According to Aquinas, there are four ways one can interpret scripture—historical, tropological, anagogical, and allegorical. This last method of interpretation allows one to look at the use of metaphor in the Bible and relate the divine message to one’s personal experiences. Using a kind of reversal of this type of interpretation, even though the painting is a material good and a direct testimony to the worldly importance of both its patron and artist, the painting can be interpreted as having connection to the spiritual world. In looking at an image of the painting from an infrared camera, it is evident that van Eyck understood and even intended for his painting to be interpreted in this way. The image shows that originally van Eyck was going to include a money bag hanging from Rodin’s belt. This money bag, however, would have been interpreted as having connection to the betrayal of Jesus by Judas, thus, van Eyck omitted this detail.
In this manner van Eyck, attempts to both express the religious thought of the time period in addition to allying his material good with the spiritual world through allegorical interpretation. Through this type of interpretation he seeks to ease the tension between the spiritual understanding of the Mendicant Orders and the laity, as well as put for a message as to how one can be successful in attaining salvation.

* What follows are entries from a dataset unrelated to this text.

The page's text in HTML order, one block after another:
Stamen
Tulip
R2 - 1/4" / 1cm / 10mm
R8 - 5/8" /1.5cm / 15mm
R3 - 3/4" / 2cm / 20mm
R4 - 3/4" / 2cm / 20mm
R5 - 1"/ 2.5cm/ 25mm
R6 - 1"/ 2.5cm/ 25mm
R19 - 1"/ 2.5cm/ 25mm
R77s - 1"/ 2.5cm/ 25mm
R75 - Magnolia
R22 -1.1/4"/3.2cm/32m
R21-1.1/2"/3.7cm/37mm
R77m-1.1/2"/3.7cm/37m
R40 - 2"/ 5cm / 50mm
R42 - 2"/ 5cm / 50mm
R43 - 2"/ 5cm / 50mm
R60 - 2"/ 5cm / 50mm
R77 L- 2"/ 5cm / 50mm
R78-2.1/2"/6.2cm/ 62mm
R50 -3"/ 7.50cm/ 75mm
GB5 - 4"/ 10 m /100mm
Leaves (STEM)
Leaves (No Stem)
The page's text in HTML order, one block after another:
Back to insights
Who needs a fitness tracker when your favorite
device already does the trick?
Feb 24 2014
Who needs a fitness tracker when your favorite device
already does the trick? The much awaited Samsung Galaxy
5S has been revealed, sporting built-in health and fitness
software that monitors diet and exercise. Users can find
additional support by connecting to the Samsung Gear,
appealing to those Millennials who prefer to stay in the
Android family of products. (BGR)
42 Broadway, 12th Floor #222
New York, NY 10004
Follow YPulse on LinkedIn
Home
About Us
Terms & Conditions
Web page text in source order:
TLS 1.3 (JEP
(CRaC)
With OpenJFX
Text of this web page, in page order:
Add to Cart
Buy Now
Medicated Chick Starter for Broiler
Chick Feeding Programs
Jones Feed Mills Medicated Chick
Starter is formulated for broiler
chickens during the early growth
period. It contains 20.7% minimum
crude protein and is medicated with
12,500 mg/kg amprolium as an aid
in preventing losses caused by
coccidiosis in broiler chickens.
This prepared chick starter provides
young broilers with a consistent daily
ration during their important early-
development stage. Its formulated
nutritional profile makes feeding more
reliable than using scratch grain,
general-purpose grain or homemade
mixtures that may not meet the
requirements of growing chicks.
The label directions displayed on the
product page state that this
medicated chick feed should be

15th Century Religious Thought and Jan van Eyck (2)
Ariell Watson
The foundation of the mendicant orders in the 13th century and their rapid growth in the cities of Europe ushered in a new era of artistic, intellectual, and religious literacy. These orders, known for their vow of poverty, sought to serve God by extending themselves into the community. Unlike their predecessors in monastic orders, mendicants showed concern for the development of others’ souls in addition to their own. Men like Saint Francis and Saint Dominic established new “begging” orders to call the religious from their cloisters into the cities. Urban development had led increasing populations to the cities, where the mendicants undertook to provide all with religious education. Founding universities and preaching in the streets, friars exposed both rich and poor to the doctrines of the Church to a greater magnitude than the lay had been ever before.
Mendicant thought and practice profoundly marked the cultural output of
the late middle ages. The increasingly literate urban merchant class
gained exposure to religious texts and became enamored with writings of
Franciscans and Dominicans like Meditations on the Life of Christ
and The Golden Legend. Though originally intended for the
instruction of other religious, these writings became popular with the
lay people, hence impacting their understanding of spiritual matters.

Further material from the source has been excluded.